Dinucleotide-based auto-cross covariance

Dinucleotide-based auto-cross covariance (DACC) approach is a very special PseKNC mode, which is a combination of dinucleotide-based auto covariance and dinucleotide-based cross covariance [20].

Feature selection methods

As the dimension of the feature vector rises rapidly, we consider three issues: one is the large feature set that contains some redundant or irrelevant information; another is over-fitting, which results in low generalization ability of prediction model; the other is causing the curse of dimensionality and dyscalculia. It is necessary to employ feature selection process to improve these problems [38–40]. Three main directions have been developed for feature selection—filter, wrapper and embedded. Filters rely on the general characteristics of training data and carry out the feature selection process as a pre-processing step with independence of the induction algorithm. Wrappers involve optimizing a predictor as a part of the selection process. Embedded methods perform feature selection in the process of training and are usually specific to given learning machines. In our study, some works also use these three feature selection methods.

Binomial distribution

We should judge whether the occurrence of a particular feature is a stochastic event or not. According to the statistical theory, the binomial distribution was used to measure the occurrence probabilities of all features in positive samples and negative samples [27]. When the P value of a feature is small, the occurrence of the feature may not be a random event [41]. In this study, according to the statistical theory, the binomial distribution was used to measure the confidence of features. Then we use the incremental feature selection (IFS) to find out the best feature subset that could produce the maximum accuracy.

F-score

F-score is based on the idea that the differences within classes should be less than the differences between classes [42]. The larger the F-score value, the greater the difference between this feature and other features. It also indicates that the feature has stronger discrimination and greater effect on the prediction result. Specific implementation methods can be seen in a recent study [20].

Wrapper SVM

In this study, a wrapper feature selection process with SVM classifier is performed. Specifically, sequential forward selection strategy is adopted, in which features are sequentially added one by one to an empty candidate set until the addition of further features does not increase the criterion [25]. The criterion is defined by the overall accuracy obtained from SVM with n-fold cross-validation (CV). Finally, an optimal feature subset was constructed.

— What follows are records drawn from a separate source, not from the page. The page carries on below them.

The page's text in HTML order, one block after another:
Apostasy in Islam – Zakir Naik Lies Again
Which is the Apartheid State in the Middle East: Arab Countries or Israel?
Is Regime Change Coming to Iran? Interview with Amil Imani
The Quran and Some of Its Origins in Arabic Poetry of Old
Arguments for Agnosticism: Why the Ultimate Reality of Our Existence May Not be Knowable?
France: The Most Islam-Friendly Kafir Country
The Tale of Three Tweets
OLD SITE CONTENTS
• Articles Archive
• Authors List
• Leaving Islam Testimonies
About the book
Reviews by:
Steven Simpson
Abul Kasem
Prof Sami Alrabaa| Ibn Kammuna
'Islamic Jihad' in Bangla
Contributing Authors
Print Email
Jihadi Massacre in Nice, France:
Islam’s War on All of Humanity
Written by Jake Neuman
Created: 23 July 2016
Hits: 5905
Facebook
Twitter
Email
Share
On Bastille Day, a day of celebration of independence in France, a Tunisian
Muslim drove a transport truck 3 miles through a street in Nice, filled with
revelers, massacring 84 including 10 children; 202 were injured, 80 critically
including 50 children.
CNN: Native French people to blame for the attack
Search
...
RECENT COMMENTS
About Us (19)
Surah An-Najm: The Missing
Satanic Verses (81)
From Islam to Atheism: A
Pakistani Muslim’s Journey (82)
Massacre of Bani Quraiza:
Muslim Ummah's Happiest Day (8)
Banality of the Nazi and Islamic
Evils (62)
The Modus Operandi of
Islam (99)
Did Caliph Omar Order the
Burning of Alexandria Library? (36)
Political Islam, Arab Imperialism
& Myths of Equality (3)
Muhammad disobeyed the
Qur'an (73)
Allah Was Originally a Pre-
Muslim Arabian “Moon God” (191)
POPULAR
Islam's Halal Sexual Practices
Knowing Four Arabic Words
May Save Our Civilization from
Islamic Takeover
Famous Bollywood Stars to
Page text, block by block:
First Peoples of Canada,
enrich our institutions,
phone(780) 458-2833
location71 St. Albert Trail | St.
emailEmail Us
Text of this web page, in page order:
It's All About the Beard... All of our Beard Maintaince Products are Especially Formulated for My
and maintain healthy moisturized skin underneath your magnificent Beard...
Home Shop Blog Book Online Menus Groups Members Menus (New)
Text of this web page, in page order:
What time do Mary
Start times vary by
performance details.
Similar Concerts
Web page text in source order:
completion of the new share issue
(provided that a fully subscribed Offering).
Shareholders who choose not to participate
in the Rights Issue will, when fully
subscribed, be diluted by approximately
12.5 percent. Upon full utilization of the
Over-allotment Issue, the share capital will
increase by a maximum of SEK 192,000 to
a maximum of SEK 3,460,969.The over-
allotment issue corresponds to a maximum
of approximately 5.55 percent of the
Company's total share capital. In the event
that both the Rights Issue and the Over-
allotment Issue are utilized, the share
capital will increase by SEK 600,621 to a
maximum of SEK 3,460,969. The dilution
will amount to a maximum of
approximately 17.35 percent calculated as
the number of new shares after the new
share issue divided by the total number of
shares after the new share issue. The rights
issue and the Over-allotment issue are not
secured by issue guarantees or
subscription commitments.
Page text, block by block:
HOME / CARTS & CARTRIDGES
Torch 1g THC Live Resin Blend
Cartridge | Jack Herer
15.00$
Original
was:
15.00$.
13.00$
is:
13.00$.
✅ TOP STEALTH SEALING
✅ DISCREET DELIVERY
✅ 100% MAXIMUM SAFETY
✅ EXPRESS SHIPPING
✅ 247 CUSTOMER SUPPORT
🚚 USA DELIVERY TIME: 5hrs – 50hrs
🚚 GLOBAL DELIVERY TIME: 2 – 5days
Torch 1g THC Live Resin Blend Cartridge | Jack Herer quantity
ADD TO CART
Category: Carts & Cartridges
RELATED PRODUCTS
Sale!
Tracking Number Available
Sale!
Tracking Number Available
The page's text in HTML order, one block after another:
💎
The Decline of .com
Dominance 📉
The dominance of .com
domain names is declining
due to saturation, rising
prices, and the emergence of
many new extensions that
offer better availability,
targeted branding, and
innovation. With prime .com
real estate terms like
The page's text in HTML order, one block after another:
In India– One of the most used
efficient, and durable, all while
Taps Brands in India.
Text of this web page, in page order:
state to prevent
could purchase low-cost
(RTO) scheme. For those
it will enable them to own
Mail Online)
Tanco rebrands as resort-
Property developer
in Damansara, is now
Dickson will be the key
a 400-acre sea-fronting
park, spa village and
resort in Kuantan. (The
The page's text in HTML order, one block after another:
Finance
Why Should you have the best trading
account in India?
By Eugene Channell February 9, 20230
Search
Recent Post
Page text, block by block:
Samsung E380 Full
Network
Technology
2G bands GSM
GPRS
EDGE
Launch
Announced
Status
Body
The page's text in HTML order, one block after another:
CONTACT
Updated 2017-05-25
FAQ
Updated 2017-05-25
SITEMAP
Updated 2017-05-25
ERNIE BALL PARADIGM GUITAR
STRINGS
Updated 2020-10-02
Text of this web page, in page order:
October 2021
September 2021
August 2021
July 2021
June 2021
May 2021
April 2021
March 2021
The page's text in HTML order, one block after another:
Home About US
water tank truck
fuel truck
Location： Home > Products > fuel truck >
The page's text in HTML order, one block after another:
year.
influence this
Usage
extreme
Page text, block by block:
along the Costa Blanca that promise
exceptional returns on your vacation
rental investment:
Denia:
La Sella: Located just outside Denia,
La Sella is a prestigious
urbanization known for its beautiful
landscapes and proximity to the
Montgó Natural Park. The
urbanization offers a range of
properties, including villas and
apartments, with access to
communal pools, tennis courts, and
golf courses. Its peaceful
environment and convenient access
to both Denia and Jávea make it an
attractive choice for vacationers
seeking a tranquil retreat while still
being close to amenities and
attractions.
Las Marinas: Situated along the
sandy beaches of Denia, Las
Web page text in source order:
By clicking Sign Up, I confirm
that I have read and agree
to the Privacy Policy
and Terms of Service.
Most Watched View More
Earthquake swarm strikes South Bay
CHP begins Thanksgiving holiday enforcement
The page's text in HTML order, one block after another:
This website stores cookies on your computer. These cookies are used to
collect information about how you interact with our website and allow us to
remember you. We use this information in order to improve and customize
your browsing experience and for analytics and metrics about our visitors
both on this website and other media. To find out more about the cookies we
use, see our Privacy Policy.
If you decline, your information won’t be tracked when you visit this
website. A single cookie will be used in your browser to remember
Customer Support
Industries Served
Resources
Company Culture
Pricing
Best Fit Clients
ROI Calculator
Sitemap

Recursive feature elimination for support vector machines

Recursive Feature Elimination for Support Vector Machines (SVM-RFE) was applied to select a group of important features [43]. This embedded method performs feature selection by iteratively training an SVM classifier with the current set of features and removing the least important feature indicated by the SVM [17, 26].

Model training

Support vector machine

SVM is a type of supervised machine learning algorithm. It has been successfully applied in the field of bioinformatics [44–50]. The basic idea of SVM is to transform the data into a high-dimensional feature space and then determine the optimal separating hyperplane. The choice of SVM kernel function plays a crucial role in the performance. Commonly used kernel functions are linear kernel function, polynomial kernel function, Radial Basis Function (RBF) kernel functions and sigmoid kernel function. Some software packages have been developed for the implication of SVM, such as LIBSVM, mySVM and SVMLight [51, 52]. In the SVM operation engine, the grid search method was applied to optimize the regularization parameter C and kernel parameter γ in the following ranges:

$$\begin{equation} \left\{\begin{array}{c}{2}^{-5}\le C\le {2}^{15}\kern1.5em \mathrm{with}\ \mathrm{step}\ \Delta C=2\\ {}{2}^{-15}\le \gamma \le {2}^{-5}\kern1.5em \mathrm{with}\ \mathrm{step}\ \Delta \gamma ={2}^{-1}\end{array}\right.\!\!.\kern5.5em \end{equation}$$

(25)

Random forest

The RF algorithm is also a popular machine learning algorithm and has been successfully employed in dealing with various biological prediction problems [53–55]. RF is a classifier that contains multiple decision trees; it is adopted bagging and random feature selection strategy. In bagging, each tree is trained on a bootstrap sample of the training data, and predictions are made by the majority votes of trees. RF is a further development of bagging. Instead of using all features, RF randomly selects a subset of features to split at each node when growing a tree. To assess the prediction performance of the algorithm, RF performs a type of cross-validation in parallel with the training step by using the so-called out-of-bag samples [56]. The RF algorithm was implemented by the Random Forest R package [13].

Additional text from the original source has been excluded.